How it compares

mlx-bun stands on the shoulders of two projects, and credits them as both inspirations and correctness oracles:

mlx-lm — Apple’s MLX language-model library: a broad, mature toolkit for running, training, quantizing, and serving LLMs on Apple Silicon, across many model architectures. Its bf16 logits are mlx-bun’s L1 parity oracle.
mlx-optiq — a full quantize / fine-tune / serve suite built on top of that, with sensitivity-based mixed-precision quantization, quantized-KV attention, a vision sidecar, and more. Its quantized outputs are mlx-bun’s L2 parity oracle.

Both do far more than mlx-bun, and they’re the projects to reach for when you want breadth — more model families, training at scale, and capabilities well beyond mlx-bun’s. For what they offer, their docs are the source of truth. mlx-bun isn’t competing on features; it’s a faithful, narrow reimplementation of a slice of what they do, in a different runtime.

What mlx-bun is

A Bun/TypeScript-native serving and library layer that runs a few model families on Apple Silicon with no Python — shippable as a single signed, notarized binary.

It’s both a library you import and an HTTP server speaking the OpenAI, Anthropic, and OpenAI Responses protocols, with tool calling, vision input on Gemma-4, a byte-capped prompt cache, per-request LoRA hot-swap, quantized and mixed-precision KV, and memory admission control. It can also create quantized models and do LoRA fine-tuning, including a segmented backward pass that keeps long-context training within tight memory.

The supported families are deliberately few — Gemma-4 (e2b/e4b/12B/26B-A4B MoE), MiniCPM5, and Qwen3.5 — because the whole point is holding each one bit-for-bit faithful to the references, which takes a hand-ported op composition per architecture. See Choosing a model.

What it doesn’t do (yet)

Honestly, and about mlx-bun specifically:

Broad model coverage — it’s a handful of families, not the dozens mlx-lm supports. Adding one is real work (parity, per-architecture).
Batched training — the SFT loss and backward run per-row (B=1). It batches data loading and the forward prefill, but not true B>1 training.
Pixel-exact vision — vision features are ~1% off the reference (greedy-faithful, sufficient for agent tasks), not yet fully bit-exact.

For any of these, mlx-lm and mlx-optiq are the right tools — and mlx-bun stays faithful to both by design.

Parity: what’s bit-exact, and to what

This is the axis mlx-bun is built around. “Bit-exact” means identical token IDs and logits to the reference — not “close.”

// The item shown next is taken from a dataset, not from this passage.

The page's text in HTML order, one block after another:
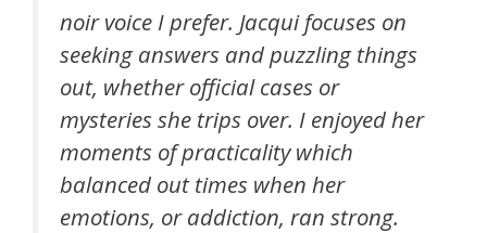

The key thing to understand: mlx-bun has two reference-faithful modes, and you run one at a time — it does not claim to match both at once.

bf16 KV matches mlx-lm bit-for-bit (the L1 oracle).
optiq mixed-precision KV matches mlx-optiq bit-for-bit (the L2 oracle). This is the typical quantized setup — and because quantizing the KV cache is a genuinely different computation, it is not bit-exact to mlx-lm’s bf16. That’s by design, not a regression: in this mode optiq is the reference, not mlx-lm.

So read the table per column — in each mode, mlx-bun reproduces that mode’s oracle exactly:

Model family	bf16 KV → vs mlx-lm (L1)	mixed-precision KV → vs mlx-optiq (L2)
MiniCPM5-1B	✅ bit-exact logits	✅ bit-exact
Gemma-4-12B	✅ bit-exact logits	✅ bit-exact
Gemma-4-e4b	✅ bit-exact logits	✅ bit-exact
Gemma-4-26B-A4B (MoE)	✅ bit-exact logits	✅ bit-exact
Qwen3.5 (dense)	✅ bit-exact logits	✅ bit-exact
Vision (SigLIP, e4b)	—	⚠️ ~1% RMSE (greedy-faithful, not yet bit-exact)

Every shipped lever stays inside one of these two guarantees: --kv-quant config selects the L2 composition, and the kill switches (--compiled-decode, --compiled-activations, --fused-sdpa) are bit-exact A/B toggles within a tier, not fidelity trades. Output-changing experiments live in the Lab — env-flag gated, off by default, kept only until one beats the L1 baseline in a paired A/B. See Correctness.